3. A set of oligonucleotides comprising
(a) a pair of nucleic acid molecules primers wherein each of said primers comprises at least 15 nucleotide bases and wherein said pair of primers is useful for PCR amplification of a segment of a polymorphic maize DNA locus according to claim 1 , wherein said segment comprises a polymorphism and
(b) at least one detector nucleic acid molecule which is useful for detecting a polymorphism in said segment, wherein said detector nucleic acid comprises (1) at least 12 nucleotide bases and a detectable label, or
(2) at least 15 nucleotide bases, wherein the sequence of said detector nucleic acid molecule is at least 95 percent identical to a sequence of the same number of consecutive nucleotides in either strand of a segment of maize DNA in a locus of claim 1 comprising said polymorphism.

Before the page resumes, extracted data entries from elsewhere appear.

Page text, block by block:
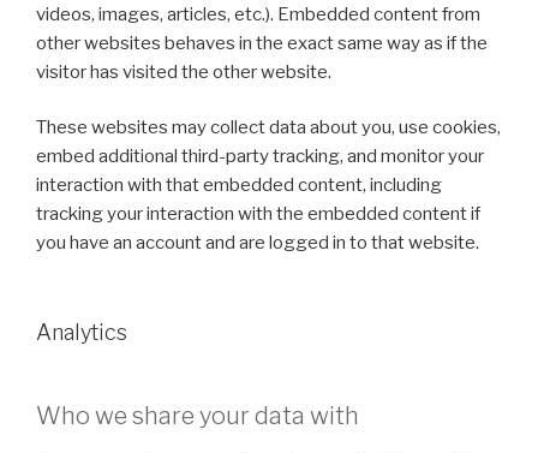
videos, images, articles, etc.). Embedded content from
other websites behaves in the exact same way as if the
visitor has visited the other website.
These websites may collect data about you, use cookies,
embed additional third-party tracking, and monitor your
interaction with that embedded content, including
tracking your interaction with the embedded content if
you have an account and are logged in to that website.
Analytics
Who we share your data with

4. A method of finding polymorphisms in maize DNA comprising comparing DNA sequence in at least two maize lines wherein said sequence is selected by using a segment of a locus of claim 1.

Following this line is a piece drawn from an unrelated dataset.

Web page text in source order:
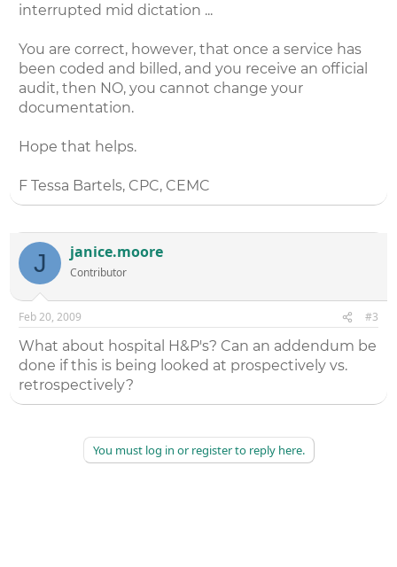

5. A method according to claim 4 wherein said sequence is selected as being linked to said locus.
6. A method of genotyping comprising assaying DNA or mRNA from tissue of at least one maize line to identify the presence of a nucleic acid polymorphism linked to a locus of claim \.

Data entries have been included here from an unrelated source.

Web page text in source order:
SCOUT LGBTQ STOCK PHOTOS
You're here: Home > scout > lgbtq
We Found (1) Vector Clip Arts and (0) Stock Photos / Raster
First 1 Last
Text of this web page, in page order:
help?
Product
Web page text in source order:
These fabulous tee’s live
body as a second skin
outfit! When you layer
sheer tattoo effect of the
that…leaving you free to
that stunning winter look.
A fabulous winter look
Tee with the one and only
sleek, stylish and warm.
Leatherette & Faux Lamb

7. A method of genotyping according to claim 6 wherein said polymorphism is a mapped polymorphism identified in Table 3.
8. A method according to claim 6 further comprising identifying one or more phenotypic traits for at least two maize lines and determining associations between said traits and polymorphisms.
9. A method according to claim 6 wherein lines with complementary traits are identified and selected for breeding to improve heterosis.
10. A method according to claim 6 wherein said assaying employs sufficient nucleic acid molecules to identify the presence of at least up to a finite number distinct polymorphisms wherein said finite number is selected from the group consisting of 10, 25, 40, 75, 100, 500, 1000, 2000, 3000, 4000 and 5000.
1 1. A method of investigating a maize allele comprising determining the presence of a polymorphism in the nucleic acid sequence of nucleic acid molecules isolated from one or more maize plants wherein said polymorphism is linked to a locus of claim 1.
12 A method of mapping maize genomic sequence comprising identifying the presence of a mapped polymorphism in said sequence, wherein said mapped polymorphism is linked to a locus of claim 1.
13. A method according to claim 12 wherein said mapped polymorphism is identified in Table 3.
14. A method of breeding maize comprising selecting a maize line having a polymorphism associated by linkage disequilibrium to a trait of interest wherein said polymorphism is linked to a locus of claim 1.
15. A method of associating a phenotype trait to a genotype in maize comprising
(a) identifying a set of one or more distinct phenotypic traits characterizing said maize plants, (b) selecting tissue from at least two maize plants having allelic DNA and assaying DNA or mRNA from said tissue to identify the presence or absence of a set of distinct polymorphisms,
(c) identifying associations between said set of polymorphisms and said set of phenotypic traits, wherein said set of polymorphisms comprises at least one polymorphism linked to a locus of claim 1.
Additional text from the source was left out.